Antecedentes históricos    Los Tercios de la Guardia Civil correspondientes a ultramar siguieron en su creación a los de la metrópoli. Y la historia se repite , su fama la precede. Esta vez con el Conde de Alcoy, quien a comienzos de 1848, al hacerse cargo del mando de la isla de Cuba como Capitán General, observa el anarquismo que existe en el sistema empleado para el mantenimiento del orden público la ineptitud del personal sobre quien recaía la responsabilidad y custodia de velar por la seguridad, la vida y hacienda de los habitantes de la isla; solicitó de todas las autoridades y corporaciones públicas de la misma los correspondientes informes, mientras él redactaba una meditada y extensa memoria en la que exponía las motivaciones que le inducían a solicitar la creación de una Guardia Civil insular, que tan exitosa estaba resultando en la metrópoli.

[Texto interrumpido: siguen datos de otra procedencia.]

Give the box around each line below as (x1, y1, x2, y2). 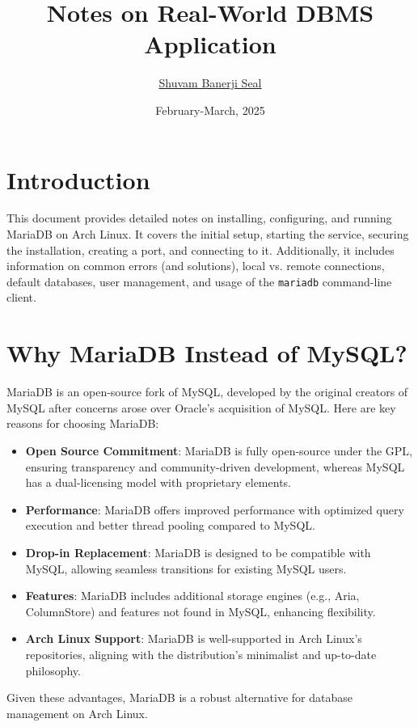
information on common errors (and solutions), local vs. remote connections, (6, 257, 385, 274)
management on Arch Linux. (6, 704, 148, 721)
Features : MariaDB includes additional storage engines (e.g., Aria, (25, 587, 360, 604)
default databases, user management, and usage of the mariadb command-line (6, 273, 392, 290)
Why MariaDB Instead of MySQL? (6, 336, 407, 370)
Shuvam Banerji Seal (158, 74, 262, 91)
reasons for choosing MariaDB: (6, 415, 159, 432)
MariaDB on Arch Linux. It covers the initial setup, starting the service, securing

    Esta Memoria es remitida un año después al Gobierno de Madrid, en la que se proponía, entre otras cosas, que la Guardia Civil se distribuiría en Puestos por los pueblos y caseríos rurales, y además la creación de un "Tercio" mandado por un Coronel, un Teniente Coronel, un Segundo Jefe, integrado por una Plana Mayor y 10 Compañías Mixtas con un total de 1.500 hombres, de los cuales 1.000 serían plazas montadas. En cuanto a uniformidad y armamento, el primero debería ser sencillo, lo más parecido posible al de la Guardia Civil peninsular, pero con el típico “jipi-jape", en sustitución del sombrero utilizado en España, y por lo que respecta al armamento, solicitaba para todos el fusil y, además, sable y pistola para las plazas montadas. La valoración de esta memoria se calculaba en 12.000.000 de reales.  No recibió contestación. La gloria, le estaba reservada al Teniente General don José Gutiérrez De La Concha, Marqués de La Habana, quien en el año 1851 salió de la Península, como Capitán General de la Isla, decidido a organizar e implantar de una manera definitiva la Guardia Civil en el territorio.    Al hacerse cargo del mando en diciembre de dicho año, encargo al Comandante de Infantería don Agustín Jiménez Bueno, que a su vez fue Capitán del Cuerpo en la época fundacional, la redacción de un proyecto de organización de un "Tercio en comisión de la Guardia Civil", cuyo mando estaría bajo su cargo. Los Oficiales y Tropa se seleccionarían de los Regimientos del Ejército de la Isla, sin causar baja en ellos, pues serían destinados sólo “en comisión" a dicho Tercio. Para plantilla se proponía una Plana Mayor, tres Compañías para Infantería y tres para Caballería. Este nuevo proyecto, como el primero, quedo también aparcado en los despachos ministeriales. Provisionalmente, el General De la Concha, y bajo su responsabilidad, creó una “unidad piloto" de la Guardia Civil insular.El 20 de junio de 1854, por Real Orden, se aprobó “legalmente" la organización de la Guardia Civil en la referida isla antillana.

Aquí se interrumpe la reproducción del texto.